1979: A suspicious fire guts the interior of the new home of Charles McCrae, a black man who planned to move into 3917 Frederick St. in a predominantly white neighborhood in Austintown.

Sharon Steel Corp. reports second quarter net earnings of $30 million, a record, on sales of $270 million.

Elden R. Groves, editor of Farm and Dairy, which is published in Salem, says family farms are getting larger, but they are still family-owned and dominate American agriculture.

1969: A controversial trainload of World War I phosgene gas trundles through Youngstown on the Baltimore & Ohio Railroad during the night, on its way from Colorado to New York for disposal.

Lawrence F. Pontuti, former Woodrow Wilson athlete, is named principal of East Palestine High School.

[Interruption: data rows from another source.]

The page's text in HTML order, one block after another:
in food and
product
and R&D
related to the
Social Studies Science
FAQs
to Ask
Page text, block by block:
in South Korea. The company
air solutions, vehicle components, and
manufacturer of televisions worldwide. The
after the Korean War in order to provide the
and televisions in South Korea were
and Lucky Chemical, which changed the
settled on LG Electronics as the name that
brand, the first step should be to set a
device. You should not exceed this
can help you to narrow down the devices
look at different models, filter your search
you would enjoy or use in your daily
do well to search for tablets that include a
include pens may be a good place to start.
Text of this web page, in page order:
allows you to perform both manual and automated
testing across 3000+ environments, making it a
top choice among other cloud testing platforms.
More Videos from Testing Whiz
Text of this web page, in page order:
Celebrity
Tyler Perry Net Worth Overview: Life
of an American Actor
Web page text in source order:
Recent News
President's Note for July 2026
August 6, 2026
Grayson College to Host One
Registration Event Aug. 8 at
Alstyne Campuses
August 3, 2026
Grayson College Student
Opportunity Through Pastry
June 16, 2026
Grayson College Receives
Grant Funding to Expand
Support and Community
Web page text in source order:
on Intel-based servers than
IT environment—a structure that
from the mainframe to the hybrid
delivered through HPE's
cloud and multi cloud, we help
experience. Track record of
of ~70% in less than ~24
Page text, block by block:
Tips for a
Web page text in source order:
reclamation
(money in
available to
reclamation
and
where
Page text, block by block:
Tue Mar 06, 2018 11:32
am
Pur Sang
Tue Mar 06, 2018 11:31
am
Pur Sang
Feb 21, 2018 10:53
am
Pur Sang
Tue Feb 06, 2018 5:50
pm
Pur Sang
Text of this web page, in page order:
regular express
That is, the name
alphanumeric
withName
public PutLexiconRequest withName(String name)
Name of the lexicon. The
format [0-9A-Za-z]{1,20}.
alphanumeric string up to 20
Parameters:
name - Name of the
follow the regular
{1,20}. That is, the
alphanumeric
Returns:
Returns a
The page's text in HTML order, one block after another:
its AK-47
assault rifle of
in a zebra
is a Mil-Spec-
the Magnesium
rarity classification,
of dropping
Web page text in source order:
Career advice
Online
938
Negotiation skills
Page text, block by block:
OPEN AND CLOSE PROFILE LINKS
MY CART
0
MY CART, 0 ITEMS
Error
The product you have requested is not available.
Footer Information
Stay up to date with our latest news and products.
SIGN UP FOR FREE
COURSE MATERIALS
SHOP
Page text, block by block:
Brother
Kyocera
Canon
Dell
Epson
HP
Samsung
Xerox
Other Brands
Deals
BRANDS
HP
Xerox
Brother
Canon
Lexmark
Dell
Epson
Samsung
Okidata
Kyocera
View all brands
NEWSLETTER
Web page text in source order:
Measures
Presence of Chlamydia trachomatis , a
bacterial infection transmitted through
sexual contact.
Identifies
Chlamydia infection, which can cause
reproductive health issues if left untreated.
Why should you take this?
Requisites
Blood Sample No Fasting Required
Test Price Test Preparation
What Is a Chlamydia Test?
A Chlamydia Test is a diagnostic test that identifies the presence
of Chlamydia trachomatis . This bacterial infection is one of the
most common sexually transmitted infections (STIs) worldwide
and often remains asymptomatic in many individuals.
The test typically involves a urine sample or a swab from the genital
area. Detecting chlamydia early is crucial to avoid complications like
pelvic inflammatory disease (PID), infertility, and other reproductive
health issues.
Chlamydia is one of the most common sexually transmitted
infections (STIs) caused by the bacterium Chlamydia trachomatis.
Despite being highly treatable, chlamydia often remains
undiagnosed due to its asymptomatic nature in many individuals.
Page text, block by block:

The Canfield Swim Club Inc. opens its $133,000 pool. Plans are underway for construction of tennis, basketball and volleyball courts.

1944: T/Sgt. William Jarvis Jr., 21, home on furlough from Camp Sutton, drowns in the Lincoln Park pool after being stricken with heat cramps.

All restaurants charging more than 5 cents for a cup of coffee must prove that they had charged that amount between Oct. 4 and 10, 1942.

Youngstown Schools Superintendent Paul C. Bunn says that a nearly complete staff has been assembled for the opening of school, despite manpower shortages.